You dig and find an abandoned mine. You’re curious so you explore—just a little, then you fall. You plummet four stories. You’re still alive, but you’re in the dark and only have a couple torches. You only have a stone sword and not much food because you never expected to be trapped in a mineshaft. The adventure you go through just trying to get home is epic. You have to fight through nests of posion spiders, figure out how to build a stairway up. You get lost but discover a random chest with some food to keep you alive and steel to make a better sword. You fight zombies and skeleton, and it is a heartpounding thrill ride, but perhaps the best part is that you know this isn’t scripted. This isn’t some preordained plot. This is all just the result of an accident—your own foolishness, and that makes the game more real than the most photorealistic graphics ever could.
The game can be played singularly, or on a server with others. I visited one where the players had created an entire working city with skyscrapers, paved streets with signs, banks and libraries. Others have wars where people create armor and swords (or in some cases guns,) and attack each other. And as the game has an endless supply of randomly generated worlds, and as each world is infinite (you can just keep walking and it will just keep getting bigger,) so there is plenty of replay value.
|The kind of city people make on multiplayer servers|
I started playing a year ago when the game was in beta. This past November the game was officially released. So besides distracting me from writing, and proving, as my wife wanted, that I am human with other interests, why mention this here? There’s a certain kinship factor. Minecraft is an indie produced game—self published if you will. Persson made it himself and it caught on. With no publisher and no commercial advertising or backing, he sold the alpha and beta versions of his game by word-of-mouth and (at this time) he’s sold around 4 million copies. This has allowed him to start his own gaming company while he continues to refine and add to the feature set of Minecraft.
So, in return for providing me with something new that I can talk with my teenage son about, I felt Notch deserved a plug, even though his audience is way bigger than mine.
At present, my son, his friends, Robin and I all play together on my own server. At least I know where my son is on a Saturday night, and exactly the kind of monsters he’s likely to meet. He also has dreams of being an architect and I can think of no better past time for that.

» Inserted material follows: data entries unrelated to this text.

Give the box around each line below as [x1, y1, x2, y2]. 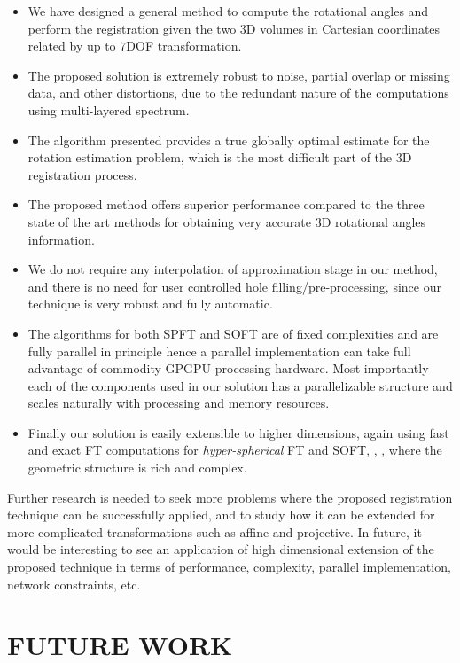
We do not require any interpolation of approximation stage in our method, [27, 260, 438, 278]
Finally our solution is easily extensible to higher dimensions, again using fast [27, 423, 449, 441]
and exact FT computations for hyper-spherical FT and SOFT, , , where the [27, 441, 442, 459]
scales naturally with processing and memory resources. [27, 394, 330, 412]
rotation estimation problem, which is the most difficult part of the [27, 148, 393, 167]
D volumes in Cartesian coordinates [246, 19, 441, 37]
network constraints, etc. [7, 574, 141, 593]
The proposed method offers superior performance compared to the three [27, 195, 425, 214]
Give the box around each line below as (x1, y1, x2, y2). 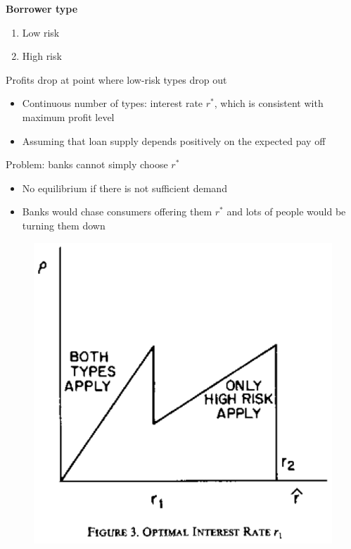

So if you’re looking for that last minute Christmas gift that someone will smirk at, roll their eyes and say, “Are you kidding?” and then disappear playing for years to come. You can buy a gift code for Minecraft for $27, and they can download the game Christmas morning (which usually takes five minutes.) Setting up your own server so you can play together can be a herculean odyssey, but that too is part of what the golden age of gaming was all about.